Let see the performance after we changed the confidence to 0.4
# Visualising the results
inspect(sort(rules, by = 'lift')[1:10])
## lhs rhs support confidence coverage lift count
## [1] {liquor} => {bottled beer} 0.004677173 0.4220183 0.011082867 5.240594 46
## [2] {herbs,
## whole milk} => {root vegetables} 0.004168785 0.5394737 0.007727504 4.949369 41
## [3] {citrus fruit,
## other vegetables,
## tropical fruit} => {root vegetables} 0.004473818 0.4943820 0.009049314 4.535678 44
## [4] {citrus fruit,
## other vegetables,
## root vegetables} => {tropical fruit} 0.004473818 0.4313725 0.010371124 4.110997 44
## [5] {citrus fruit,
## other vegetables,
## whole milk} => {root vegetables} 0.005795628 0.4453125 0.013014743 4.085493 57
## [6] {citrus fruit,
## root vegetables,
## tropical fruit} => {other vegetables} 0.004473818 0.7857143 0.005693950 4.060694 44
## [7] {herbs} => {root vegetables} 0.007015760 0.4312500 0.016268429 3.956477 69
## [8] {tropical fruit,
## whipped/sour cream,
## whole milk} => {yogurt} 0.004372140 0.5512821 0.007930859 3.951792 43
## [9] {citrus fruit,
## pip fruit} => {tropical fruit} 0.005592272 0.4044118 0.013828165 3.854060 55
## [10] {whipped/sour cream,
## whole milk,
## yogurt} => {tropical fruit} 0.004372140 0.4018692 0.010879512 3.829829 43
Although it looks better, there is more room for improvement. For example we see ‘citrus fruit’ in multiple rules. We can further change the minimum value to 0.2 and evaluate its performance.
# Training Apriori on the dataset
rules = apriori(data = groceryDataset, parameter = list(support = 0.004, confidence = 0.2))
## Apriori
##
## Parameter specification:
## confidence minval smax arem aval originalSupport maxtime support minlen
## 0.2 0.1 1 none FALSE TRUE 5 0.004 1
## maxlen target ext
## 10 rules TRUE
##
## Algorithmic control:
## filter tree heap memopt load sort verbose
## 0.1 TRUE TRUE FALSE TRUE 2 TRUE
##
## Absolute minimum support count: 39
##
## set item appearances ...[0 item(s)] done [0.00s].
## set transactions ...[169 item(s), 9835 transaction(s)] done [0.01s].
## sorting and recoding items ... [126 item(s)] done [0.00s].
## creating transaction tree ... done [0.00s].
## checking subsets of size 1 2 3 4 5 done [0.00s].
## writing ... [1268 rule(s)] done [0.00s].

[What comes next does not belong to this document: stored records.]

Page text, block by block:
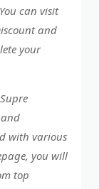
can visit
and
your
with various
you will
top
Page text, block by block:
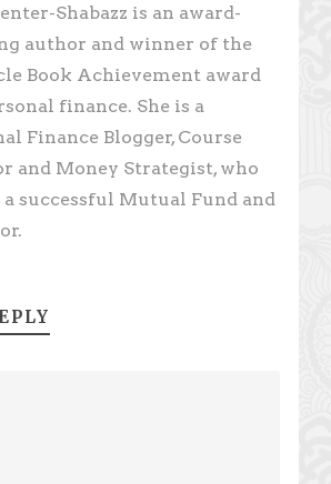
Shabazz is an award-
author and winner of the
Book Achievement award
finance. She is a
Finance Blogger, Course
and Money Strategist, who
a successful Mutual Fund and
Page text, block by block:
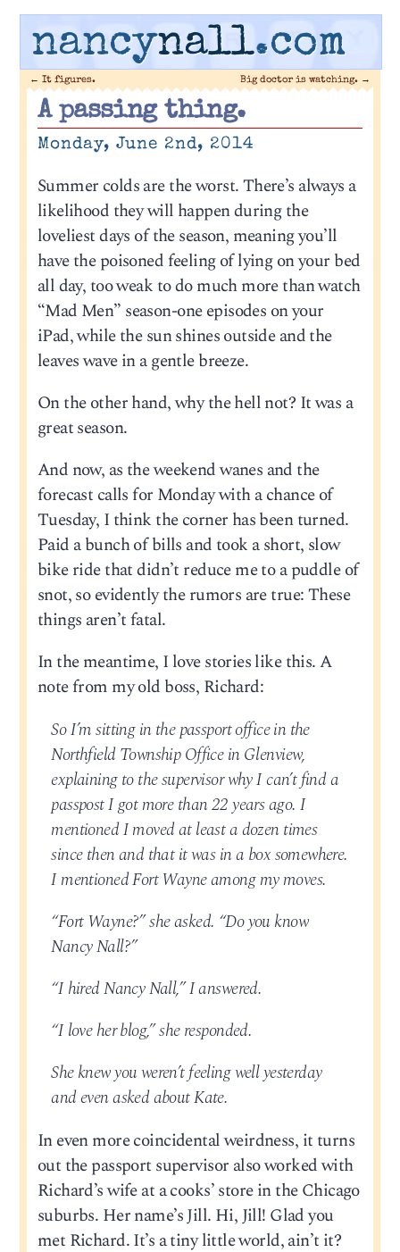
nancynall.com
← It figures. Big doctor is watching. →
A passing thing.
Monday, June 2nd, 2014
Summer colds are the worst. There’s always a
likelihood they will happen during the
loveliest days of the season, meaning you’ll
have the poisoned feeling of lying on your bed
all day, too weak to do much more than watch
“Mad Men” season-one episodes on your
iPad, while the sun shines outside and the
leaves wave in a gentle breeze.
On the other hand, why the hell not? It was a
great season.
And now, as the weekend wanes and the
forecast calls for Monday with a chance of
Tuesday, I think the corner has been turned.
Paid a bunch of bills and took a short, slow
bike ride that didn’t reduce me to a puddle of
snot, so evidently the rumors are true: These
things aren’t fatal.
In the meantime, I love stories like this. A
note from my old boss, Richard:
So I’m sitting in the passport office in the
Northfield Township Office in Glenview,
explaining to the supervisor why I can’t find a
passpost I got more than 22 years ago. I
mentioned I moved at least a dozen times
since then and that it was in a box somewhere.
I mentioned Fort Wayne among my moves.
“Fort Wayne?” she asked. “Do you know
Nancy Nall?”
“I hired Nancy Nall,” I answered.
“I love her blog,” she responded.
She knew you weren’t feeling well yesterday
and even asked about Kate.
In even more coincidental weirdness, it turns
out the passport supervisor also worked with
Richard’s wife at a cooks’ store in the Chicago
suburbs. Her name’s Jill. Hi, Jill! Glad you
met Richard. It’s a tiny little world, ain’t it?
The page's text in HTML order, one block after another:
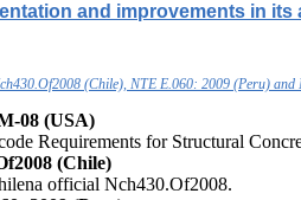
and improvements in its
(Chile), NTE E.060: 2009 (Peru) and
08 (USA)
Requirements for Structural
(Chile)
official Nch430.Of2008.
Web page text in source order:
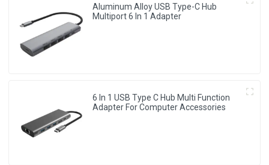
Aluminum Alloy USB Type-C Hub
Multiport 6 In 1 Adapter
6 In 1 USB Type C Hub Multi Function
Adapter For Computer Accessories
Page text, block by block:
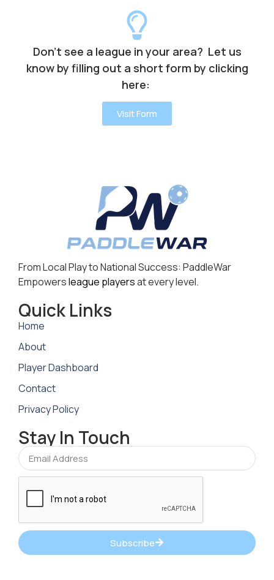
Don’t see a league in your area? Let us
know by filling out a short form by clicking
here:
Visit Form
From Local Play to National Success: PaddleWar
Empowersleague playersat every level.
Quick Links
Home
About
Player Dashboard
Contact
Privacy Policy
Stay In Touch
Subscribe

## creating S4 object ... done [0.00s].
# Visualising the results
inspect(sort(rules, by = 'lift')[1:10])
## lhs rhs support confidence coverage lift count
## [1] {flour} => {sugar} 0.004982206 0.2865497 0.017386884 8.463112 49
## [2] {processed cheese} => {white bread} 0.004168785 0.2515337 0.016573462 5.975445 41
## [3] {liquor} => {bottled beer} 0.004677173 0.4220183 0.011082867 5.240594 46
## [4] {berries,
## whole milk} => {whipped/sour cream} 0.004270463 0.3620690 0.011794611 5.050990 42
## [5] {herbs,
## whole milk} => {root vegetables} 0.004168785 0.5394737 0.007727504 4.949369 41
## [6] {citrus fruit,
## other vegetables,
## tropical fruit} => {root vegetables} 0.004473818 0.4943820 0.009049314 4.535678 44
## [7] {other vegetables,
## root vegetables,
## tropical fruit} => {citrus fruit} 0.004473818 0.3636364 0.012302999 4.393567 44
## [8] {whipped/sour cream,
## yogurt} => {curd} 0.004575496 0.2205882 0.020742247 4.140239 45
## [9] {citrus fruit,
## other vegetables,
## root vegetables} => {tropical fruit} 0.004473818 0.4313725 0.010371124 4.110997 44
## [10] {citrus fruit,
## other vegetables,
## whole milk} => {root vegetables} 0.005795628 0.4453125 0.013014743 4.085493 57
As we see we have better results and the association rules looks better.